§ **What the exercise asks**
Leave every picture out, and print the full listing again exactly.

====== Data to process

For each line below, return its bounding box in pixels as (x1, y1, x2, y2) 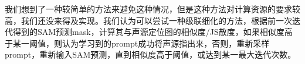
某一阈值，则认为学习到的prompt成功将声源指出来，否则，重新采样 (12, 37, 270, 49)
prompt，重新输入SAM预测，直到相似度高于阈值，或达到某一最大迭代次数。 (5, 48, 296, 61)
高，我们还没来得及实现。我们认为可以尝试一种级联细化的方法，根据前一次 (5, 14, 292, 26)
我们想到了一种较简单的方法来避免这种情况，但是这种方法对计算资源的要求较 (5, 3, 300, 15)
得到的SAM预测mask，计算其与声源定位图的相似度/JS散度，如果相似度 (12, 26, 284, 38)
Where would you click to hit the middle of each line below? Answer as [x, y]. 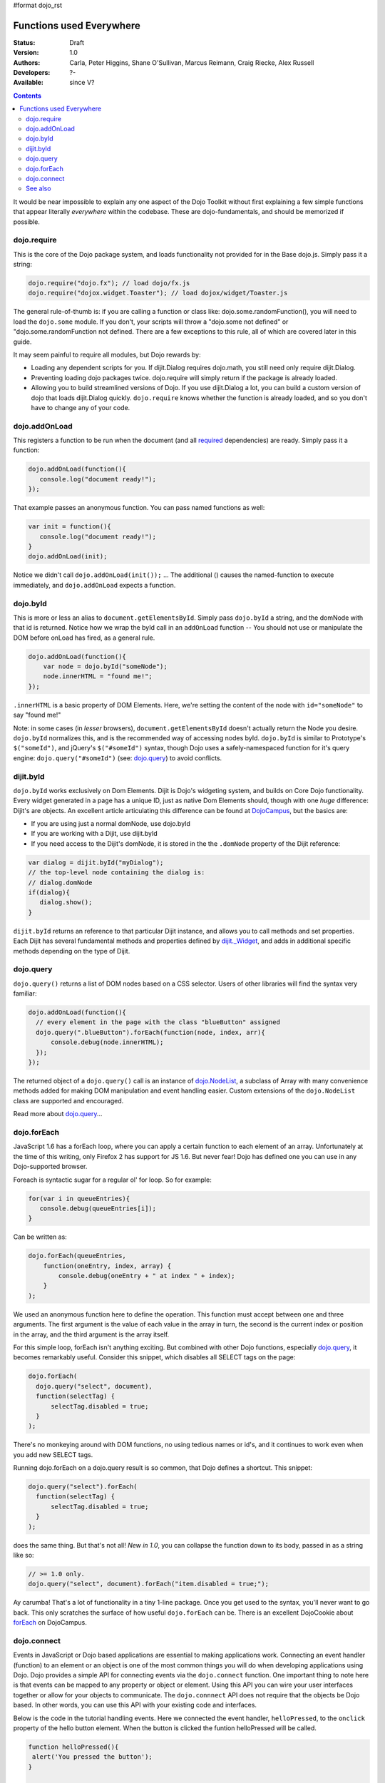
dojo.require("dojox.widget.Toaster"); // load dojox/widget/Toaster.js [158, 293]
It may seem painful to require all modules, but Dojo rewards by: [107, 354]
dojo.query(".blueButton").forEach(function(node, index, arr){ [150, 1032]
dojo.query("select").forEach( [83, 1487]
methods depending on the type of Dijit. [72, 951]
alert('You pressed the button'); [92, 1757]
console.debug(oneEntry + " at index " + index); [147, 1276]
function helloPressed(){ [73, 1747]

============

§ **Answer for this exercise**
For each line below, return its bounding box in pixels as (x1, y1, x2, y2) 
某一阈值，则认为学习到的prompt成功将声源指出来，否则，重新采样 (12, 37, 270, 49)
prompt，重新输入SAM预测，直到相似度高于阈值，或达到某一最大迭代次数。 (5, 48, 296, 61)
高，我们还没来得及实现。我们认为可以尝试一种级联细化的方法，根据前一次 (5, 14, 292, 26)
我们想到了一种较简单的方法来避免这种情况，但是这种方法对计算资源的要求较 (5, 3, 300, 15)
得到的SAM预测mask，计算其与声源定位图的相似度/JS散度，如果相似度 (12, 26, 284, 38)
Where would you click to hit the middle of each line below? Answer as [x, y]. 
dojo.require("dojox.widget.Toaster"); // load dojox/widget/Toaster.js [158, 293]
It may seem painful to require all modules, but Dojo rewards by: [107, 354]
dojo.query(".blueButton").forEach(function(node, index, arr){ [150, 1032]
dojo.query("select").forEach( [83, 1487]
methods depending on the type of Dijit. [72, 951]
alert('You pressed the button'); [92, 1757]
console.debug(oneEntry + " at index " + index); [147, 1276]
function helloPressed(){ [73, 1747]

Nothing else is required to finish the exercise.